Whole blood was collected in sodium heparin vacutainers and centrifuged at 1,700 rpm for 10 min for plasma collection. Plasma was aliquoted into 1-ml microcentrifuge tubes and stored at –80°C. For ELISA preparation, plasma was thawed, kept cold, and centrifuged at 2,000 × g for 20 min before ELISA plating. Markers for sCD14, sCD163, and FABP-2 were measured from plasma using standard ELISA kits from R&D Systems (DC140, DC1630, and DFBP20). Positive testing controls for each ELISA kit were also included (R&D Systems, QC20, QC61, and QC213). LBP was measured by standard ELISA using a Hycult Biotech kit HK315-02. Markers for IL-6, IL-10, tumor necrosis factor alpha (TNF-α), monocyte chemoattractant protein 1 (MCP-1), and IL-22 were measured using Meso Scale Discovery’s U-PLEX Biomarker Group 1 multiplex kit K15067L-1. Markers for SAA, VCAM-1, ICAM-1, and CRP were measured using Meso Scale Discovery’s V-Plex Plus Vascular Injury Panel 2 multiplex kit K15198G-1. A Vascular Injury Control Pack 1 C4198-1 was utilized as a positive control for this assay. Markers for GM-CSF, IL-7, IL-12/23p40, IL-15, IL-16, IL-17A, TNF-β, and VEGF were measured using Meso Scale Discovery’s V-Plex Plus Cytokine Panel 1 multiplex kit K151A0H-1. A Cytokine Panel 1 Control Pack C4050-1 was utilized as a positive control for this assay. Plasma samples were diluted per manufacturer’s recommendation for all assays. Standard ELISA kit plates were measured using a V_max kinetic microplate reader with Softmax Pro Software from Molecular Devices LLC. Multiplex ELISA kits from Meso Scale Discovery were measured using the QuickPlex SQ 120 with Discovery Workbench 4.0 software.

Gnotobiotic mouse protocols.

Germ-free C57/BL6 mice were purchased from Taconic and bred and maintained in flexible film isolator bubbles, fed with standard mouse chow. Three days before they were gavaged, male mice between 5 and 7 weeks of age were switched to a Western high-fat diet and were fed this diet for the remainder of the experiment. Diets were all obtained from Envigo (Indiana): standard chow, Teklad global soy protein-free extruded (item 2920X [https://www.envigo.com/resources/data-sheets/2020x-datasheet-0915.pdf]), or Western diet, New Total Western Diet (catalog no. TD.110919). See Table S4 for detailed diet composition. Mice were gavaged with 200 μl of fecal solutions prepared from 1.5 g of donor feces mixed in 3 ml of anaerobic PBS (18). Mice were housed individually after gavage for 3 weeks in a Tecniplast isopositive caging system, with each cage having HEPA filters and positive pressurization for bioexclusion. Feces were collected from mice at day 21 for 16S rRNA gene sequencing. Mice were euthanized at 21 days after gavage using an isoflurane overdose, and all efforts were made to minimize suffering. Blood from euthanized animals was collected using cardiac puncture, and cells were pelleted in K2-EDTA tubes; the plasma was then aliquoted and stored at –80°C.

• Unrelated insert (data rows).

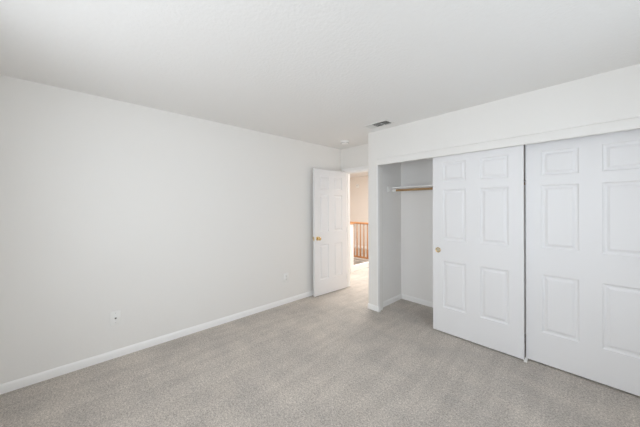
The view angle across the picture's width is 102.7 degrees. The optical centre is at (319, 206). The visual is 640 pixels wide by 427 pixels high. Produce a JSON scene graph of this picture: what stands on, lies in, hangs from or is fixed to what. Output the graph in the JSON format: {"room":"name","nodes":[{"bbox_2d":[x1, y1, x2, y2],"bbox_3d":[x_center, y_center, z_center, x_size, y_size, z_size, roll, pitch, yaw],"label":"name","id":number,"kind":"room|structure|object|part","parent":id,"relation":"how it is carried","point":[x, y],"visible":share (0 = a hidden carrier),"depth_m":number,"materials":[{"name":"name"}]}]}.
{"room":"empty bedroom","nodes":[
{"label":"empty bedroom","id":0,"kind":"room"},
{"bbox_2d":[0,75,340,383],"bbox_3d":[-1.129,0.207,3.253,4.020,2.440,0.110,0,0,-43],"label":"wall","id":1,"kind":"structure","parent":0,"point":[172,222],"depth_m":2.50,"materials":[{"name":"white paint"}]},
{"bbox_2d":[110,310,120,325],"bbox_3d":[-1.931,1.053,2.418,0.080,0.128,0.017,0,0,-43],"label":"outlet","id":2,"kind":"object","parent":1,"relation":"attached to","point":[115,316],"visible":1,"depth_m":2.42,"materials":[{"name":"white plastic"}]},
{"bbox_2d":[0,291,312,394],"bbox_3d":[-1.083,1.391,3.208,4.020,0.071,0.014,0,0,-43],"label":"baseboard","id":3,"kind":"structure","parent":1,"relation":"attached to","point":[42,376],"depth_m":2.48,"materials":[{"name":"white paint"}]},
{"bbox_2d":[284,273,288,281],"bbox_3d":[-0.496,1.043,3.757,0.080,0.128,0.012,0,0,-43],"label":"power outlet","id":4,"kind":"object","parent":1,"relation":"attached to","point":[286,275],"visible":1,"depth_m":3.75,"materials":[{"name":"white plastic"}]},
{"bbox_2d":[0,0,639,177],"bbox_3d":[0.396,-1.078,4.266,8.000,0.120,7.500,0,0,-43],"label":"ceiling","id":5,"kind":"structure","parent":0,"point":[319,72],"depth_m":1.68,"materials":[{"name":"white paint"}]},
{"bbox_2d":[340,140,349,144],"bbox_3d":[0.389,-0.997,4.010,0.148,0.042,0.148,0,0,-43],"label":"smoke detector","id":6,"kind":"object","parent":5,"relation":"attached to","point":[344,142],"visible":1,"depth_m":3.97,"materials":[{"name":"white plastic"}]},
{"bbox_2d":[363,119,393,128],"bbox_3d":[0.726,-1.014,3.179,0.176,0.011,0.344,0,0,-43],"label":"ceiling vent","id":7,"kind":"object","parent":5,"relation":"in","point":[384,122],"visible":1,"depth_m":3.17,"materials":[{"name":"white metal"}]},
{"bbox_2d":[0,247,639,426],"bbox_3d":[0.405,1.547,4.266,8.000,0.250,7.500,0,0,-43],"label":"floor","id":8,"kind":"structure","parent":0,"point":[330,359],"depth_m":2.06,"materials":[{"name":"carpet"}]},
{"bbox_2d":[350,222,368,258],"bbox_3d":[0.941,0.883,6.858,0.104,1.075,2.184,0,0,-43],"label":"stair railing","id":9,"kind":"object","parent":8,"relation":"on","point":[360,223],"visible":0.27,"depth_m":6.69,"materials":[{"name":"brown wood"}]},
{"bbox_3d":[0.939,0.440,6.858,0.064,0.050,2.000,0,0,-43],"label":"handrail","id":10,"kind":"part","parent":9,"relation":"part of","materials":[{"name":"brown wood"}]},
{"bbox_2d":[350,224,353,271],"bbox_3d":[0.079,0.905,6.206,0.090,1.035,1.820,0,0,-43],"label":"wall","id":11,"kind":"structure","parent":0,"point":[351,225],"depth_m":5.53,"materials":[{"name":"white paint"}]},
{"bbox_2d":[354,261,368,270],"bbox_3d":[1.043,1.362,5.928,0.940,0.115,0.060,0,0,-43],"label":"trim","id":12,"kind":"structure","parent":11,"relation":"attached to","point":[365,264],"depth_m":5.79,"materials":[{"name":"white paint"}]},
{"bbox_2d":[341,144,367,171],"bbox_3d":[-0.457,0.205,5.561,0.110,2.440,4.437,0,0,-43],"label":"wall","id":13,"kind":"structure","parent":0,"point":[357,156],"depth_m":4.36,"materials":[{"name":"white paint"}]},
{"bbox_2d":[313,168,346,296],"bbox_3d":[0.180,0.408,4.239,0.726,2.005,0.167,0,0,-40],"label":"door","id":14,"kind":"structure","parent":13,"relation":"in","point":[329,186],"depth_m":4.20,"materials":[{"name":"white paint"}]},
{"bbox_2d":[342,166,367,171],"bbox_3d":[0.692,0.380,4.232,0.012,2.082,0.857,0,0,-43],"label":"trim","id":15,"kind":"structure","parent":13,"relation":"attached to","point":[361,167],"depth_m":4.32,"materials":[{"name":"white paint"}]},
{"bbox_2d":[346,169,367,286],"bbox_3d":[0.740,0.406,4.277,0.118,2.030,0.753,0,0,-43],"label":"trim","id":16,"kind":"structure","parent":13,"relation":"attached to","point":[365,170],"depth_m":4.53,"materials":[{"name":"white paint"}]},
{"bbox_2d":[350,176,367,246],"bbox_3d":[2.599,1.395,7.574,0.120,4.840,5.650,0,0,-43],"label":"wall","id":17,"kind":"structure","parent":0,"point":[358,197],"depth_m":8.81,"materials":[{"name":"white paint"}]},
{"bbox_2d":[383,162,400,301],"bbox_3d":[1.041,0.200,3.841,0.682,2.440,0.121,0,0,-43],"label":"wall","id":18,"kind":"structure","parent":0,"point":[391,172],"depth_m":3.77,"materials":[{"name":"white paint"}]},
{"bbox_2d":[383,294,401,306],"bbox_3d":[1.050,1.384,3.755,0.572,0.071,0.014,0,0,-43],"label":"baseboard","id":19,"kind":"structure","parent":18,"relation":"attached to","point":[398,297],"depth_m":3.76,"materials":[{"name":"white paint"}]},
{"bbox_2d":[392,182,524,192],"bbox_3d":[1.982,-0.238,2.838,0.060,0.060,2.632,0,0,-43],"label":"closet rod","id":20,"kind":"object","parent":18,"relation":"attached to","point":[428,188],"visible":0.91,"depth_m":3.56,"materials":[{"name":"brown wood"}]},
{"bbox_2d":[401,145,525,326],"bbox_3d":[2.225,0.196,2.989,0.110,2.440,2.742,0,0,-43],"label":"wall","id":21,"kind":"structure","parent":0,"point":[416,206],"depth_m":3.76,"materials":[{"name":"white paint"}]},
{"bbox_2d":[392,178,524,188],"bbox_3d":[2.053,-0.280,2.905,0.255,0.019,2.632,0,0,-43],"label":"closet shelf","id":22,"kind":"object","parent":21,"relation":"attached to","point":[431,185],"visible":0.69,"depth_m":3.62,"materials":[{"name":"white paint"}]},
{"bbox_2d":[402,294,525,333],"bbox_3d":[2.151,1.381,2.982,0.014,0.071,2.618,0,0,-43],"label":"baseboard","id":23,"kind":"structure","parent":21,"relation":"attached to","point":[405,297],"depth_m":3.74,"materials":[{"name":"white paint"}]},
{"bbox_2d":[368,64,639,309],"bbox_3d":[1.685,0.198,2.568,0.110,2.440,2.863,0,0,-43],"label":"wall","id":24,"kind":"structure","parent":0,"point":[614,95],"depth_m":2.43,"materials":[{"name":"white paint"}]},
{"bbox_2d":[368,303,380,311],"bbox_3d":[0.898,1.385,3.673,0.486,0.071,0.197,0,0,-43],"label":"baseboard","id":25,"kind":"structure","parent":24,"relation":"attached to","point":[370,306],"depth_m":3.48,"materials":[{"name":"white paint"}]},
{"bbox_2d":[377,165,379,305],"bbox_3d":[0.787,0.398,3.465,0.040,1.904,0.020,0,0,-43],"label":"trim","id":26,"kind":"structure","parent":24,"relation":"attached to","point":[378,236],"depth_m":3.45,"materials":[{"name":"white paint"}]},
{"bbox_2d":[433,145,524,359],"bbox_3d":[1.593,0.412,2.655,0.038,1.985,0.826,0,0,-43],"label":"door","id":27,"kind":"structure","parent":24,"relation":"in","point":[478,197],"depth_m":2.60,"materials":[{"name":"white paint"}]},
{"bbox_2d":[376,117,639,164],"bbox_3d":[1.607,-0.597,2.563,0.032,0.081,2.458,0,0,-43],"label":"trim","id":28,"kind":"structure","parent":24,"relation":"attached to","point":[631,123],"depth_m":2.28,"materials":[{"name":"white paint"}]},
{"bbox_2d":[525,129,639,395],"bbox_3d":[2.200,0.410,2.080,0.038,1.985,0.826,0,0,-43],"label":"door","id":29,"kind":"structure","parent":24,"relation":"in","point":[583,193],"depth_m":2.09,"materials":[{"name":"white paint"}]}
]}

Metabolomics methods. (i) Plasma sample preparation.

A modified liquid-liquid extraction protocol was used to extract hydrophobic and hydrophilic compounds from the plasma samples (107). Briefly, 50 μl of plasma spiked with internal standards underwent a protein crash with 250 μl ice cold methanol. Portions (750 μl) of methyl tert-butyl ether (MTBE) and 650 μl of 25% methanol in water were added to extract the hydrophobic and hydrophilic compounds, respectively. Then, 500 μl of the upper hydrophobic layer and 400 μl of the lower hydrophilic layer were transferred to separate autosampler vials and dried under nitrogen. The hydrophobic layer was reconstituted with 100 μl of methanol, and the hydrophilic layer was reconstituted with 50 μl of 5% acetonitrile in water. Both fractions were stored at –80°C until LC-MS analysis.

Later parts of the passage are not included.